India could produce sustainable aviation fuel at costs up to 40 per cent below global benchmarks by combining surplus crop residue with low-cost green hydrogen powered by solar energy, according to a new report from the India Energy and Climate Center at the University of California, Berkeley, and Energy Innovation.
The report, released in June 2026, identifies a production method called power-and-biomass-to-liquids, or PBtL, as the most cost-competitive pathway for India to enter the global sustainable aviation fuel, or SAF, market.
The timing is urgent. Every winter, farmers across northern India burn an estimated 130 million metric tonnes of agricultural residue to clear fields ahead of the next crop cycle. The fires contribute to some of the worst air pollution in the world. New Delhi has the worst air quality of any global capital, and India accounts for 17 of the 30 most polluted cities globally. PBtL would turn that same residue into jet fuel feedstock — and pay farmers for it.
What PBtL Does
The process works by gasifying agricultural residues such as rice straw and wheat straw, then combining the resulting gas with green hydrogen produced using solar power. The mixture goes through a chemical process called Fischer-Tropsch synthesis to produce liquid fuels, including jet fuel that works in existing aircraft without modification.
Unlike ethanol-based aviation fuel, PBtL does not compete with food crops or require additional agricultural land. It uses residue that would otherwise be burned.
“India already has the building blocks,” said José Luis Domínguez Bennett, a researcher at the India Energy and Climate Center. “The country has low-cost solar, an emerging green hydrogen industry, large volumes of agricultural residue, and companies that are already collecting and moving that residue at commercial scale. PBtL brings these strengths together into a clean fuel pathway that fits India unusually well.”
The report estimates that India could produce PBtL-derived SAF at $1.41 per litre by 2030 — below the global SAF benchmark range of $1.60 to $2.40 per litre and far below the $7.20 per litre price of synthetic aviation fuel in Europe.
India’s cost advantage rests on two foundations. Its solar electricity prices have fallen to $0.025 to $0.030 per kilowatt-hour, among the lowest in the world. Recent green hydrogen auctions have revealed prices as low as Rs 279 per kilogram, approaching the report’s 2030 target of $3 per kilogram.
“India does not need to choose between clean air, energy security and industrial growth,” said Amol Phadke, faculty director of the India Energy and Climate Center at UC Berkeley. “Our analysis shows that India can produce sustainable aviation fuel at costs up to 40 per cent lower than global benchmarks by combining crop residue with low-cost green hydrogen.”
The Export Opportunity
Global demand for SAF is rising fast. Airlines in Europe, the United Kingdom, and the Asia-Pacific region face mandatory blending requirements, but supply falls far short of what is needed. The International Air Transport Association projects that SAF must cover 65 per cent of aviation’s total emissions reductions, requiring more than 360 million metric tonnes annually by 2050. Current production stands at around 2.4 million metric tonnes.

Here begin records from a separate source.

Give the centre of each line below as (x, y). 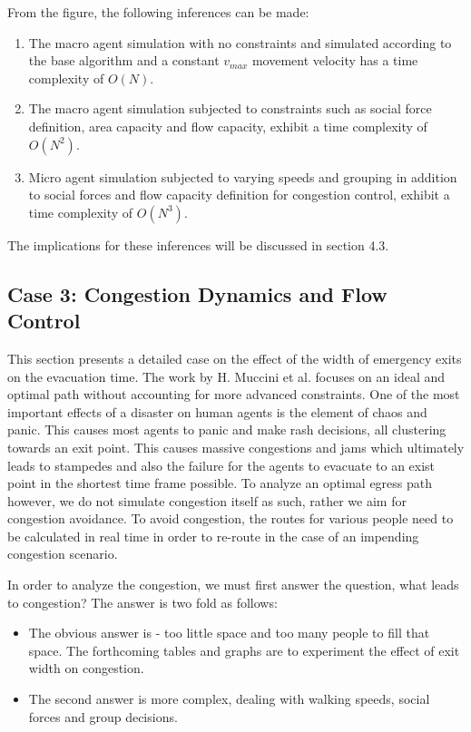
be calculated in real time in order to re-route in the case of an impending (213, 536)
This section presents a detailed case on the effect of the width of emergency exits (235, 358)
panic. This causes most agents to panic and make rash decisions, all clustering (227, 429)
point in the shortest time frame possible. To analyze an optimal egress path (220, 483)
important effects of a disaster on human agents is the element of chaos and (217, 411)
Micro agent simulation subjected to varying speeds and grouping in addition (243, 176)
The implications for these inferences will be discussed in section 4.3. (198, 244)
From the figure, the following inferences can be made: (158, 12)
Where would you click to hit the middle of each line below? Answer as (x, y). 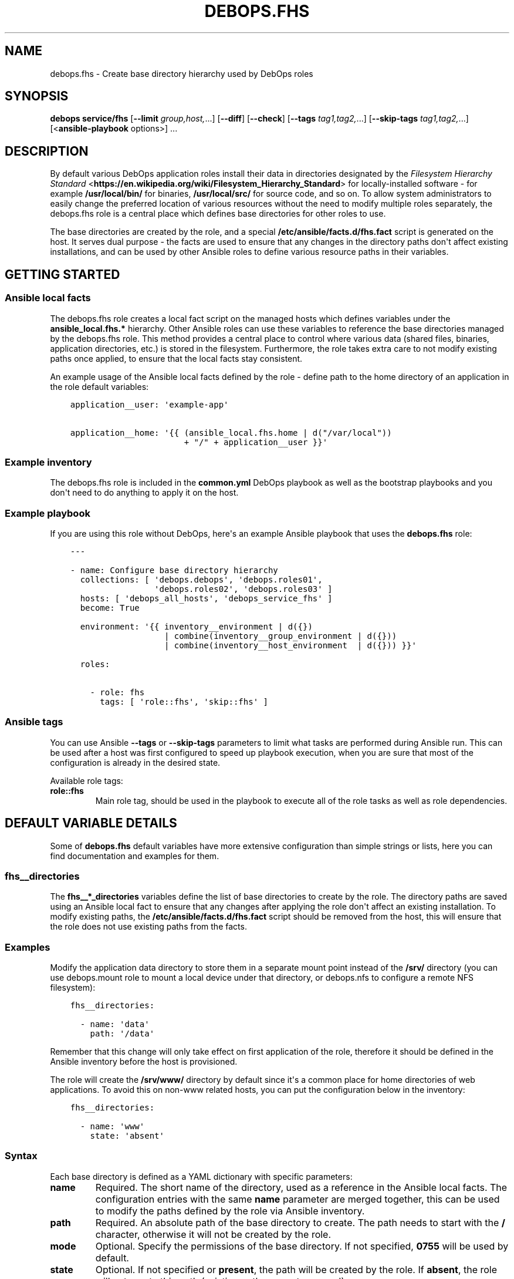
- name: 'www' (112, 1127)
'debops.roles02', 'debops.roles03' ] (244, 589)
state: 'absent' (127, 1136)
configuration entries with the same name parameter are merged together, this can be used (297, 1199)
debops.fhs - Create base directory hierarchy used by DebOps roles (182, 73)
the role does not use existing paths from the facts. (148, 927)
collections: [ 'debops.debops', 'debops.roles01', (201, 580)
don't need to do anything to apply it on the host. (144, 493)
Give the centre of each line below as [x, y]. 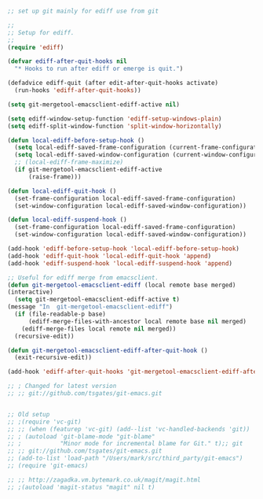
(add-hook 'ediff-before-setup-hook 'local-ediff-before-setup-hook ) [124, 249]
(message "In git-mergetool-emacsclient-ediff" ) [90, 307]
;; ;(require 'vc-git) [44, 422]
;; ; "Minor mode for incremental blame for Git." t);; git [125, 444]
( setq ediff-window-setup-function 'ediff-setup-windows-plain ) [115, 119]
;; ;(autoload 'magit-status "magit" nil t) [81, 487]
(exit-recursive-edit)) [53, 358]
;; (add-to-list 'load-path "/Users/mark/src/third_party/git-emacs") [125, 458]
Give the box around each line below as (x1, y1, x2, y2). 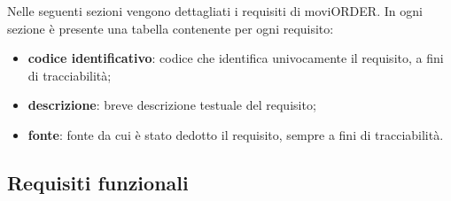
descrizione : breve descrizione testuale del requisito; (27, 96, 316, 114)
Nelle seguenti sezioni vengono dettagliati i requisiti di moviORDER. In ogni (7, 2, 423, 19)
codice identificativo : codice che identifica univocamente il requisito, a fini (27, 49, 444, 67)
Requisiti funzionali (7, 168, 189, 196)
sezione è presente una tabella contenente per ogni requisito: (7, 19, 334, 37)
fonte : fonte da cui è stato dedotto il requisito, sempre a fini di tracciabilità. (27, 125, 444, 143)
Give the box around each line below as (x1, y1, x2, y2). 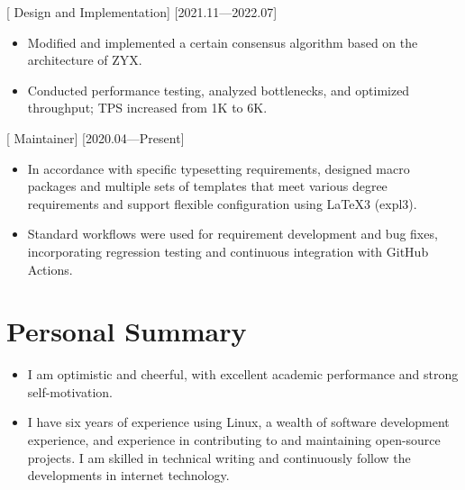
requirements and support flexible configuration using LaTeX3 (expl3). (27, 194, 417, 213)
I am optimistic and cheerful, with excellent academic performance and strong (27, 365, 459, 384)
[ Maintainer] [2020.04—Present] (6, 128, 185, 147)
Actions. (27, 259, 73, 278)
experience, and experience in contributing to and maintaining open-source (27, 431, 441, 449)
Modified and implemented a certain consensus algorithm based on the (27, 32, 418, 51)
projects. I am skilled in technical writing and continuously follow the (27, 448, 411, 467)
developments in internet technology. (27, 466, 230, 485)
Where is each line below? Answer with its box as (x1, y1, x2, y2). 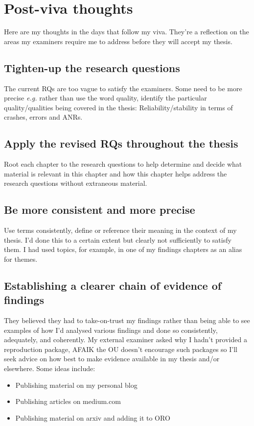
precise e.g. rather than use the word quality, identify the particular (4, 93, 207, 103)
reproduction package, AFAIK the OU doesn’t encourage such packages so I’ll (4, 344, 237, 354)
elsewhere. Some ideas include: (4, 363, 95, 374)
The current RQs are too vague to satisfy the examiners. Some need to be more (4, 83, 242, 93)
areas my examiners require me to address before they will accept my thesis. (4, 36, 232, 46)
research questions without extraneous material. (4, 178, 147, 188)
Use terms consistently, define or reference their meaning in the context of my (4, 225, 237, 235)
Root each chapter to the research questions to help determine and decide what (4, 159, 242, 169)
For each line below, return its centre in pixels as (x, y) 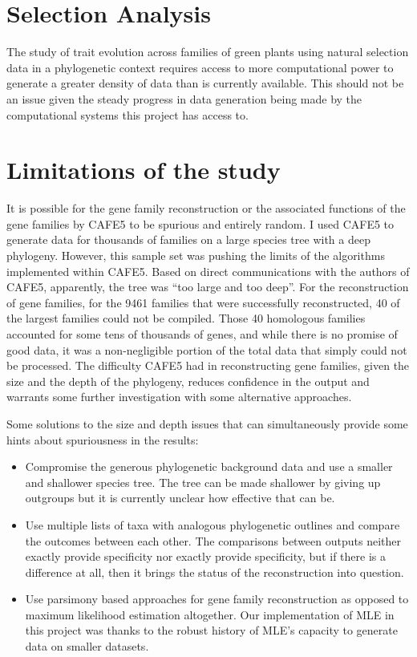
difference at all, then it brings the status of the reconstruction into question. (215, 572)
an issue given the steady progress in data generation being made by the (184, 98)
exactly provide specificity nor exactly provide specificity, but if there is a (205, 556)
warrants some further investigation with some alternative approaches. (179, 397)
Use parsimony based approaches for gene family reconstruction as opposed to (217, 599)
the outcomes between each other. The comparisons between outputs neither (213, 540)
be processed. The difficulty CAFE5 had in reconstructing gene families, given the (208, 365)
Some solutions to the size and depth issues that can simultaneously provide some (207, 423)
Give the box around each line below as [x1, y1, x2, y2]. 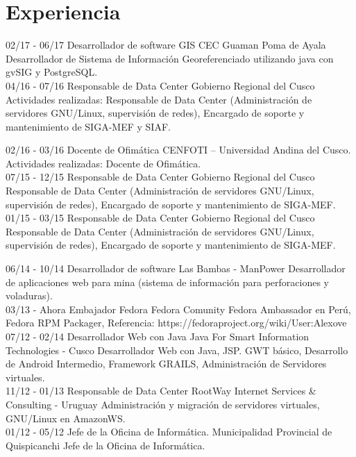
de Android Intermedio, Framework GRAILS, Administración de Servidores [6, 356, 327, 371]
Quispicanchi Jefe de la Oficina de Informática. [6, 438, 205, 452]
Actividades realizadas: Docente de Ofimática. [6, 156, 201, 170]
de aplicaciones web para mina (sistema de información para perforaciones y [6, 274, 329, 289]
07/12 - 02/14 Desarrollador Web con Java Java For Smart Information [6, 329, 310, 343]
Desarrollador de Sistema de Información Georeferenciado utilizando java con [6, 51, 334, 65]
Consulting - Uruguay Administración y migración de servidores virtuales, [6, 397, 320, 411]
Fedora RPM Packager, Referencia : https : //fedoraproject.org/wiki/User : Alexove [6, 315, 347, 330]
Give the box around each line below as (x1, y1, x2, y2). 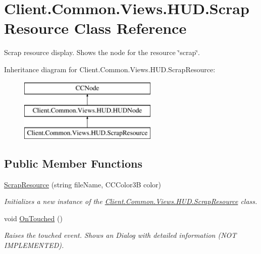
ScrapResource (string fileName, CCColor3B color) (4, 179, 162, 189)
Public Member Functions (4, 155, 142, 171)
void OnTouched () (4, 213, 63, 223)
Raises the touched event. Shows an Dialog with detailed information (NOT (4, 230, 237, 240)
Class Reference (74, 18, 187, 38)
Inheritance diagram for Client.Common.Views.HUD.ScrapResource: (4, 64, 216, 74)
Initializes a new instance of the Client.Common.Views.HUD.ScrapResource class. (4, 196, 257, 207)
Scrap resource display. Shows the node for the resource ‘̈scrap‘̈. (4, 47, 200, 58)
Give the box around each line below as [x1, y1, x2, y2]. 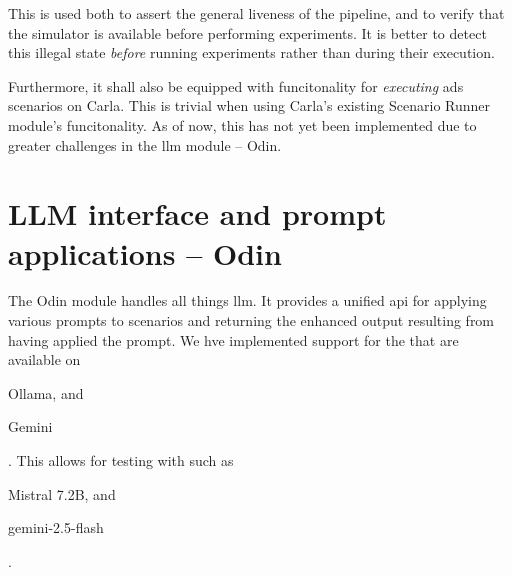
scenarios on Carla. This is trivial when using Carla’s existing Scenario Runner [8, 95, 491, 116]
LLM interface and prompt [8, 193, 387, 234]
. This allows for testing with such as [8, 450, 234, 471]
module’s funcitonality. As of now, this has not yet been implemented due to [8, 114, 477, 135]
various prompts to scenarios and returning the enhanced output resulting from [8, 310, 495, 331]
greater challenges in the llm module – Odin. [8, 134, 282, 155]
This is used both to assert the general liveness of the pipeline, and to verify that [8, 3, 505, 23]
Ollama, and [8, 382, 84, 403]
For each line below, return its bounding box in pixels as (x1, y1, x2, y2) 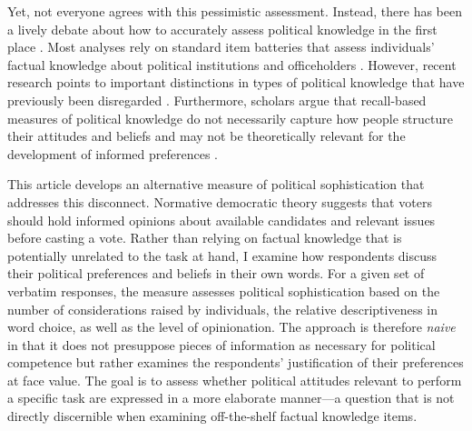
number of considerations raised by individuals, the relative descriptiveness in (7, 299, 438, 318)
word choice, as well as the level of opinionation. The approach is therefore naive (7, 317, 456, 336)
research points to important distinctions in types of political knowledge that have (7, 73, 465, 92)
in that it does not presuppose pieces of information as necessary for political (7, 335, 436, 354)
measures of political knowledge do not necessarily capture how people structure (7, 108, 453, 127)
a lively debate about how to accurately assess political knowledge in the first (7, 19, 438, 38)
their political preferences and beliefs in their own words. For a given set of (7, 264, 425, 283)
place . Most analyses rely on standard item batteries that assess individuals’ (7, 37, 435, 56)
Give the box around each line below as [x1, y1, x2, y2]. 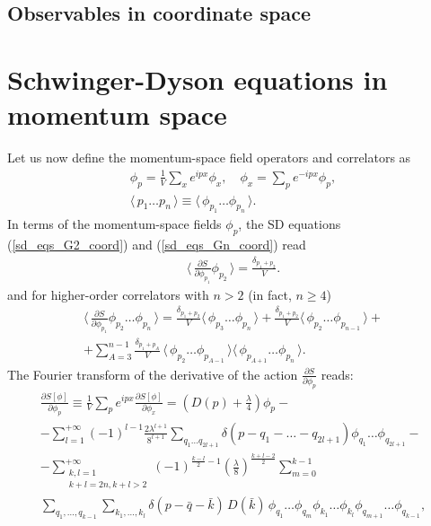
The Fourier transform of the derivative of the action [7, 364, 298, 383]
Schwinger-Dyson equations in [7, 60, 388, 97]
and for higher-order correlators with [7, 285, 209, 303]
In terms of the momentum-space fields [7, 215, 222, 233]
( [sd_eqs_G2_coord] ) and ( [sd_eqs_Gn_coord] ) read [7, 235, 306, 254]
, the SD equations [238, 215, 341, 233]
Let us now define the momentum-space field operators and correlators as [7, 148, 411, 167]
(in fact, [248, 285, 292, 303]
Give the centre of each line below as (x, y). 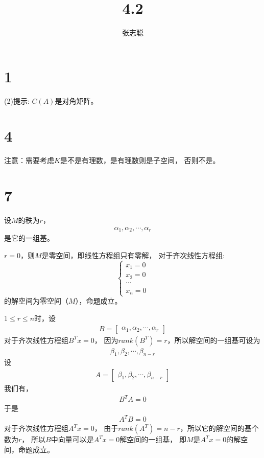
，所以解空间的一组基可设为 (214, 340)
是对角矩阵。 (76, 100)
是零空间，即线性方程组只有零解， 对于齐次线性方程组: (133, 255)
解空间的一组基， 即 (153, 439)
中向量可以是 (72, 439)
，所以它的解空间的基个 (219, 428)
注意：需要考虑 (29, 160)
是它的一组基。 (29, 238)
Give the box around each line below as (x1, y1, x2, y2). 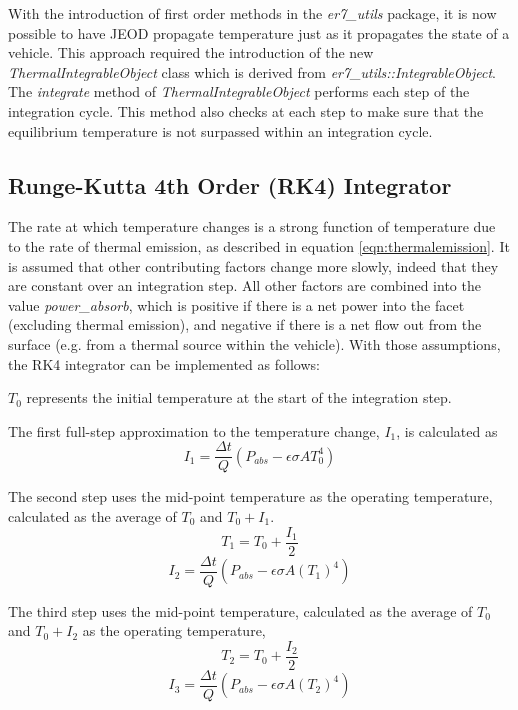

The report estimates that supplying one quarter of the global SAF market could earn India $9 billion in annual export revenue by 2030, rising to $30 billion by 2040. This would require only about 4 per cent of India’s surplus crop residue by 2030.
India imports nearly 90 per cent of its crude oil. Aviation turbine fuel makes up a significant and growing share of that import bill. The closure of the Strait of Hormuz earlier in 2026, triggered by regional conflict, pushed jet fuel costs to between 55 and 60 per cent of airline operating costs at its peak — a direct demonstration of how exposed India’s aviation sector is to global oil shocks.
Where to Start
The report identifies the areas around Delhi, Pune, and Mumbai airports as the most promising locations for early PBtL projects, where agricultural residue supply, solar resources, and airport logistics align. Maharashtra, Haryana, Rajasthan, and Uttar Pradesh are flagged as strong candidates for first demonstration plants.
The report calls on public sector oil companies — Indian Oil Corporation, Bharat Petroleum, and Hindustan Petroleum — to serve as anchor developers for early projects, and recommends concessional financing, viability gap support for green hydrogen, and alignment of India’s SAF sustainability standards with European and UK requirements.
“Mandated aviation fuel markets are looking for scalable, low-carbon supply, and India has a chance to serve that demand,” said Dan Esposito of Energy Innovation. “If India can de-risk the first commercial PBtL projects, it can turn air pollution and waste management challenges into a durable export industry.”
The crop fires that choke Delhi every November and the jet fuel bills that nearly grounded Indian airlines this spring are the same problem. PBtL is, at least on paper, a way to solve both at once.